__Aim of the task__: Copy all lines below that use the word "Земетчинский".

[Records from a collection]

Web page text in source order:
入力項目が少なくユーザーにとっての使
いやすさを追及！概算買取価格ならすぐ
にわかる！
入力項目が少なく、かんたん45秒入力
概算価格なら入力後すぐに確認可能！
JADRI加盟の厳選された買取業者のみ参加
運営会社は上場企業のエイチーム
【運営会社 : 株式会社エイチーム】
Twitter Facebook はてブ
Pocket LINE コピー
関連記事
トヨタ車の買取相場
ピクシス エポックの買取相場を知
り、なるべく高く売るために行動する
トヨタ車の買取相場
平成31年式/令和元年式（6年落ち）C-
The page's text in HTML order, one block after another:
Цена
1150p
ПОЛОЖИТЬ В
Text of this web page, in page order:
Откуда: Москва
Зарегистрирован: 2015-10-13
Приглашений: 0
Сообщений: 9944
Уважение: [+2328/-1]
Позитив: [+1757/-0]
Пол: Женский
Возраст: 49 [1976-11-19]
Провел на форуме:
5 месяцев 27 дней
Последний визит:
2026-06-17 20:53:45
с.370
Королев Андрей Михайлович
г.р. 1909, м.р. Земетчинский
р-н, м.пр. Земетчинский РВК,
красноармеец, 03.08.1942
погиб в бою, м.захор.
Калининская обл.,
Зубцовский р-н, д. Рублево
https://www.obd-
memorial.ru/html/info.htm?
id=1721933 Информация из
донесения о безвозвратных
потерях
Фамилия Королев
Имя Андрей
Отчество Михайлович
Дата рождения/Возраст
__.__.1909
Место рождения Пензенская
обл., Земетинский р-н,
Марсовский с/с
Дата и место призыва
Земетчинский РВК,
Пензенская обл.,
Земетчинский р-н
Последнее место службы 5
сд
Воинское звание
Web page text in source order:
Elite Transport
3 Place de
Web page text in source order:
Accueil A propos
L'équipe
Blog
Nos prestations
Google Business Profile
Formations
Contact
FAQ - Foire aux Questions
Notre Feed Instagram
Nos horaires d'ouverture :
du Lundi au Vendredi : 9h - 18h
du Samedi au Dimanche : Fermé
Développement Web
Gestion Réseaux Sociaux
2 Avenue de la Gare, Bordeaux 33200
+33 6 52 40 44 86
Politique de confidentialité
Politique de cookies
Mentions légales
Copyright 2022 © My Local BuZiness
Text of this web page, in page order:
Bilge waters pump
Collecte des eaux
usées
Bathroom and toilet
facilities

__Output__:
г.р. 1909, м.р. Земетчинский
р-н, м.пр. Земетчинский РВК,
Земетчинский РВК,
Земетчинский р-н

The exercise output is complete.